[EXCERPTED RECORDS]
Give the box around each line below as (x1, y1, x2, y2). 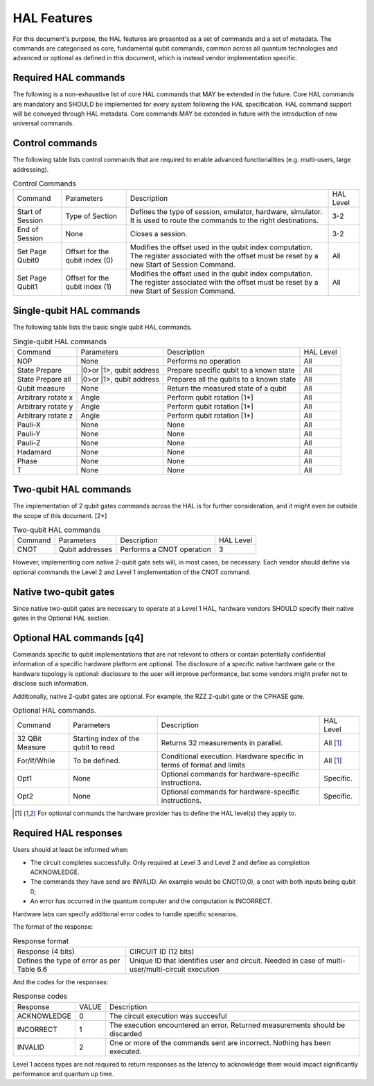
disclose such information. (12, 679, 89, 688)
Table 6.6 (17, 964, 48, 974)
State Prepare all (17, 374, 71, 384)
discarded (109, 1029, 143, 1038)
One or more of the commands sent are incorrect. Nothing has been (109, 1038, 332, 1047)
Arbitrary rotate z (17, 411, 73, 420)
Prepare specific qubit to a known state (167, 365, 295, 375)
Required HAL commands (12, 72, 125, 84)
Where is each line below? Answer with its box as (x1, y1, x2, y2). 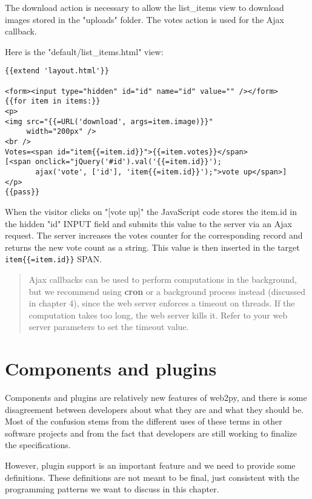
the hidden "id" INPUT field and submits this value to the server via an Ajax (5, 217, 292, 230)
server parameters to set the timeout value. (28, 320, 189, 333)
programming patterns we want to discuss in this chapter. (5, 483, 219, 495)
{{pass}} (5, 188, 40, 197)
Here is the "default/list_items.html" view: (5, 45, 164, 58)
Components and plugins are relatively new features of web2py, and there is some (5, 391, 307, 404)
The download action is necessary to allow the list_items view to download (5, 1, 284, 13)
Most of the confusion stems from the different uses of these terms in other (5, 415, 282, 428)
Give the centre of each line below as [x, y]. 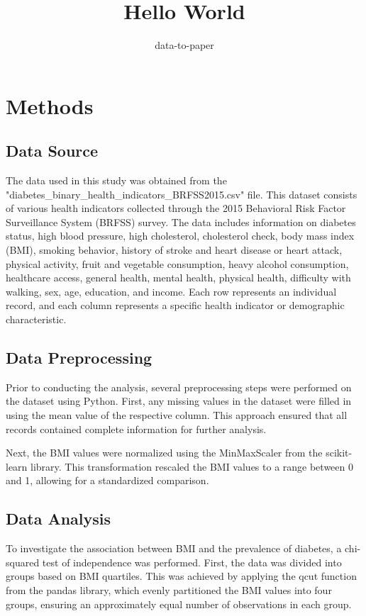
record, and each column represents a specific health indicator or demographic [175, 305]
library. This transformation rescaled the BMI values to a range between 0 [192, 466]
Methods [50, 105]
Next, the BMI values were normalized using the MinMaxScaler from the [164, 453]
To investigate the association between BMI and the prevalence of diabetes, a [174, 548]
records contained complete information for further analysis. [136, 429]
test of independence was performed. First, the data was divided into [192, 562]
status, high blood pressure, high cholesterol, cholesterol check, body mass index [180, 236]
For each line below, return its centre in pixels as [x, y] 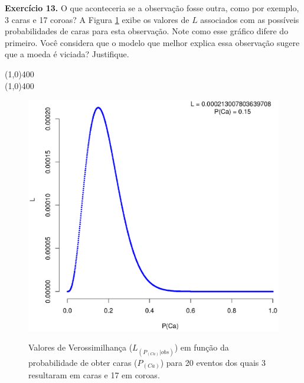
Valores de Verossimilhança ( [81, 347]
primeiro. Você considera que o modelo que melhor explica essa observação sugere [152, 42]
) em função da [202, 347]
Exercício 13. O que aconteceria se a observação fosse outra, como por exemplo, [152, 8]
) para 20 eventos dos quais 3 [213, 362]
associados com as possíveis [250, 19]
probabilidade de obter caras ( [83, 362]
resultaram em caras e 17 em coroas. [94, 375]
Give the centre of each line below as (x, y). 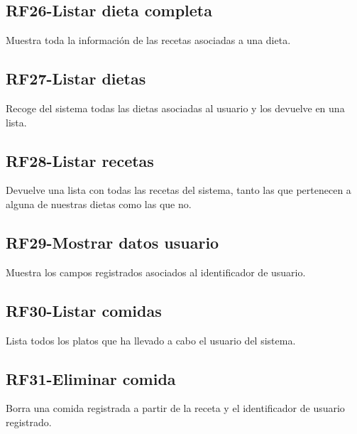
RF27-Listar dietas (76, 78)
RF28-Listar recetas (80, 160)
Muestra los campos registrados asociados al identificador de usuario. (156, 272)
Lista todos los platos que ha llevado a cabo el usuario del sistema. (151, 340)
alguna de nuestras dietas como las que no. (99, 204)
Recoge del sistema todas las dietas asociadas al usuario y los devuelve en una (175, 108)
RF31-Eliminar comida (91, 378)
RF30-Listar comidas (84, 310)
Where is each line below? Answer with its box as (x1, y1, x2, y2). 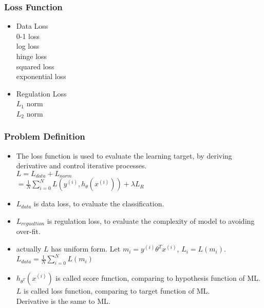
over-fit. (16, 226, 41, 237)
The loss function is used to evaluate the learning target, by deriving (16, 150, 232, 161)
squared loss (16, 61, 54, 71)
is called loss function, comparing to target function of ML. (24, 285, 210, 296)
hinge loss (16, 51, 47, 61)
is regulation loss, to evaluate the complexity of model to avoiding (47, 216, 255, 226)
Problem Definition (4, 130, 85, 143)
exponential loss (16, 71, 66, 82)
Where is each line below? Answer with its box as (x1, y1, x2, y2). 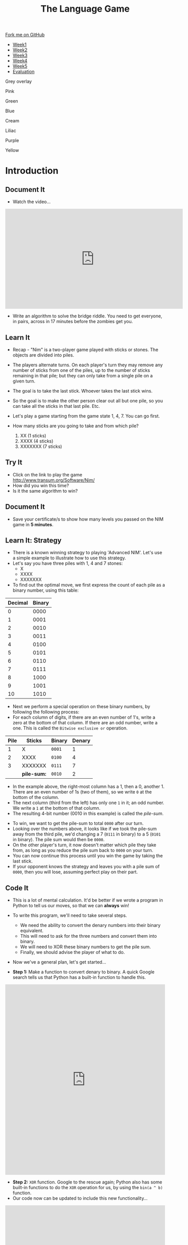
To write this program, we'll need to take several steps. (12, 912, 127, 918)
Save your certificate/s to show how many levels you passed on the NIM (12, 516, 164, 522)
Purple (5, 138, 19, 144)
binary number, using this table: (12, 587, 79, 593)
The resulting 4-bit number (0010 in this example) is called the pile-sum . (12, 811, 164, 817)
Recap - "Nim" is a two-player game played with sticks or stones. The (12, 346, 159, 353)
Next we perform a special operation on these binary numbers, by (12, 704, 151, 710)
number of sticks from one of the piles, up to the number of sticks (12, 367, 151, 373)
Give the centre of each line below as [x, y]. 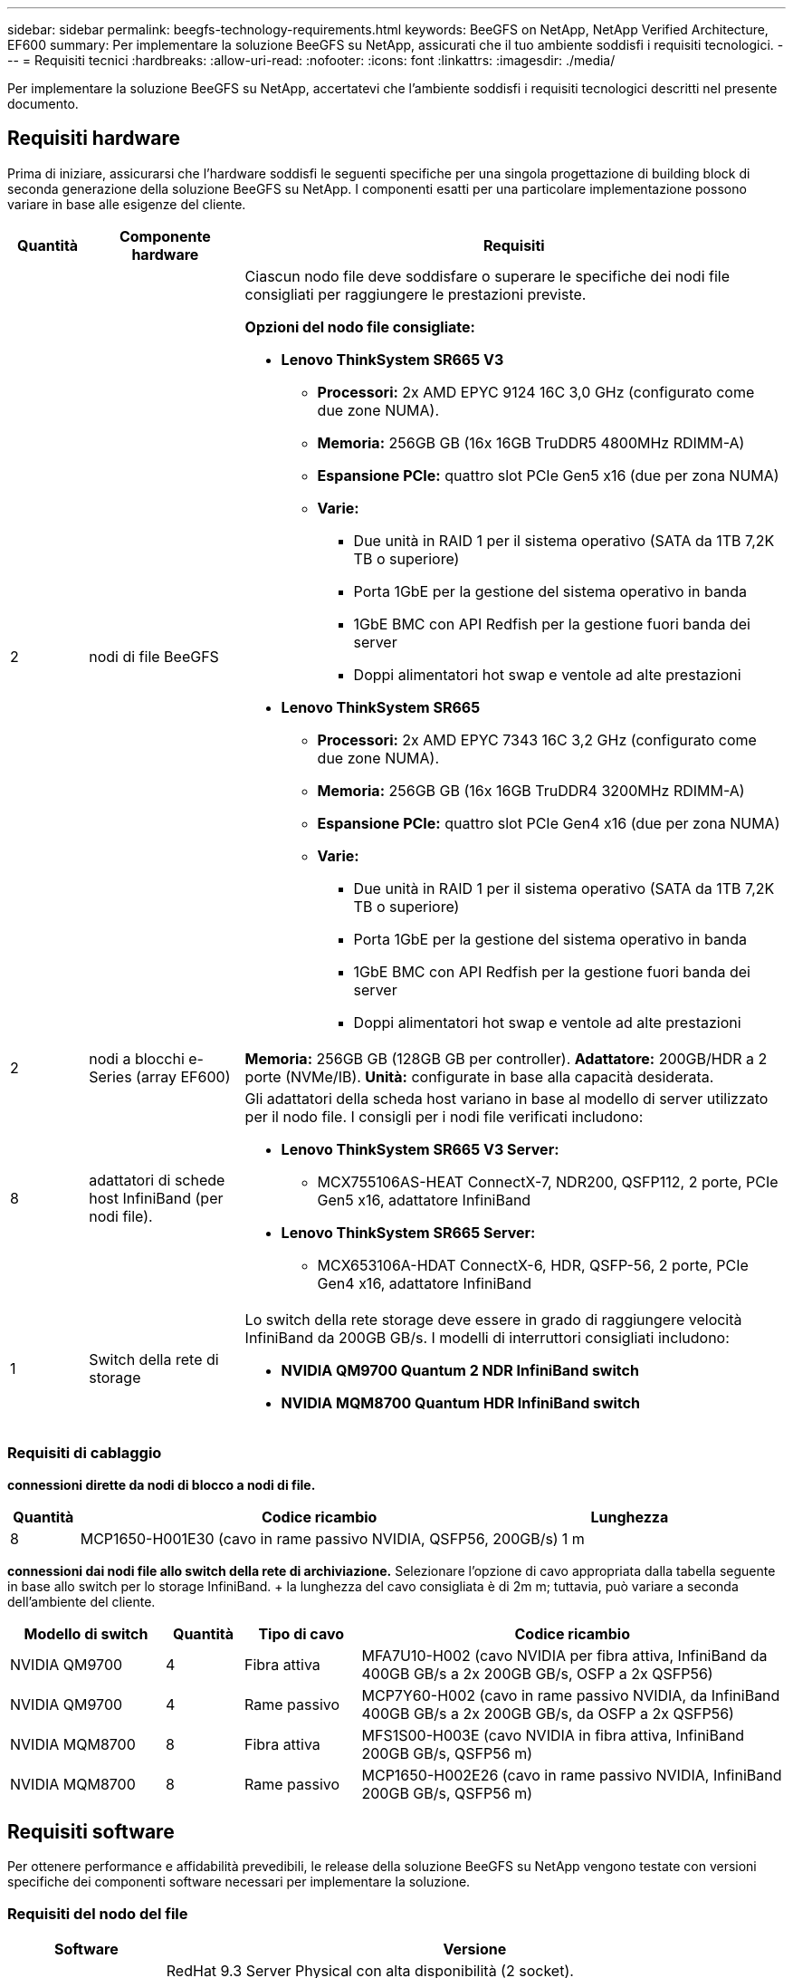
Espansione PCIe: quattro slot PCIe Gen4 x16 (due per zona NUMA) [549, 823]
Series [110, 1076]
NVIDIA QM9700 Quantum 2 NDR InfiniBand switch [460, 1370]
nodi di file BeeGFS [154, 656]
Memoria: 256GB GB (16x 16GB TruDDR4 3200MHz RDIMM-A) [531, 790]
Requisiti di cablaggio [85, 1453]
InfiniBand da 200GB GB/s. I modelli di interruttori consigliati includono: [487, 1337]
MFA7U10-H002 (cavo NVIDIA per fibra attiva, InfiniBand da [564, 1655]
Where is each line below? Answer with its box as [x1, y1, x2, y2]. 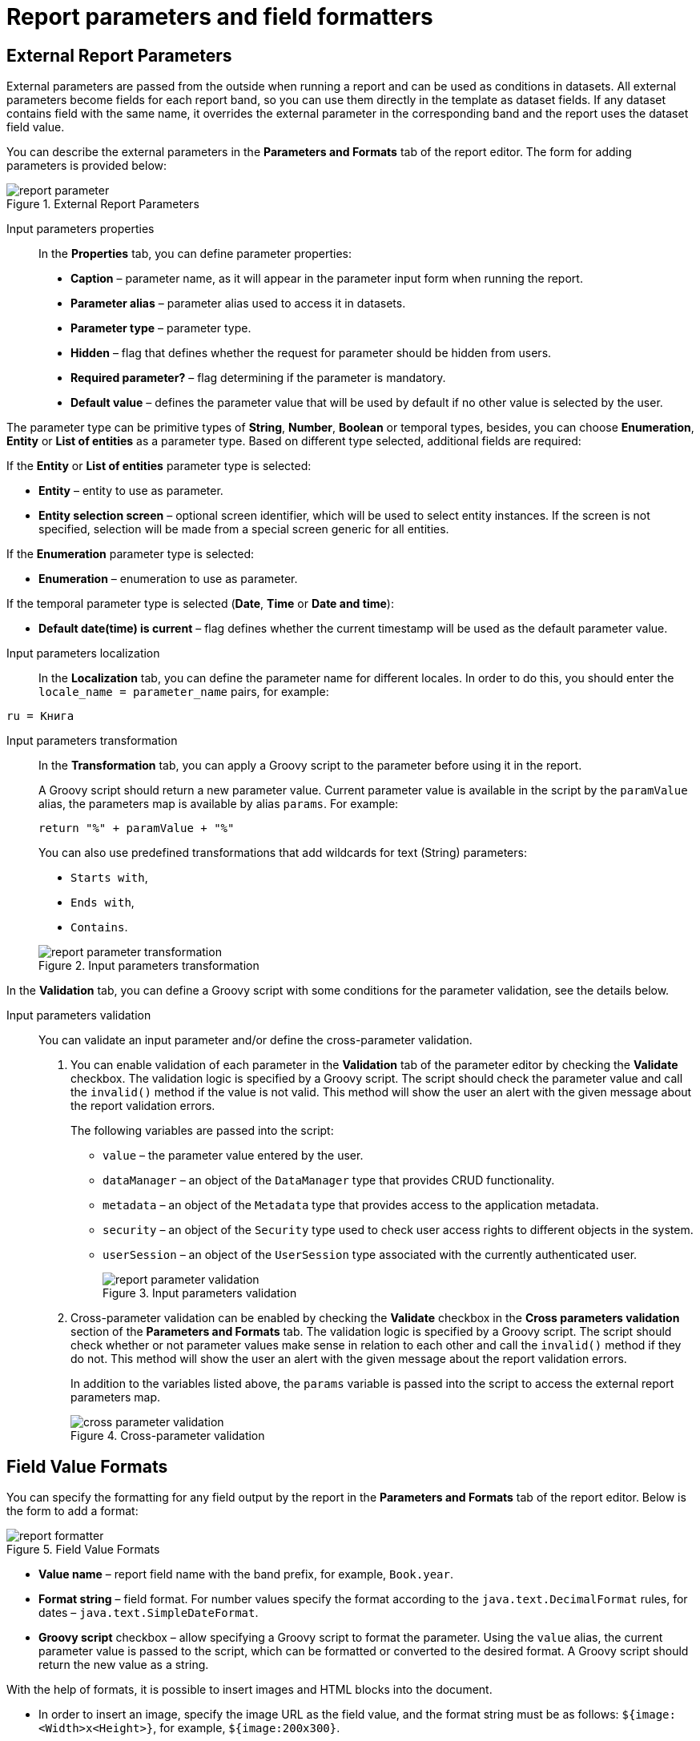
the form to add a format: [6, 1504, 139, 1518]
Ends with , [70, 895, 135, 910]
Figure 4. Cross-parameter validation [70, 1429, 265, 1443]
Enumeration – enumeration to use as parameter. [38, 572, 298, 586]
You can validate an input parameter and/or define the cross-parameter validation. [38, 1033, 473, 1047]
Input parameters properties [6, 222, 155, 236]
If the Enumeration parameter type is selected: [6, 547, 255, 561]
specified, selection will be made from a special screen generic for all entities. [38, 522, 449, 537]

[WORK TO BE COMPLETED] Number of lines above containing "function": state it and nothing else.

[REPLY] 2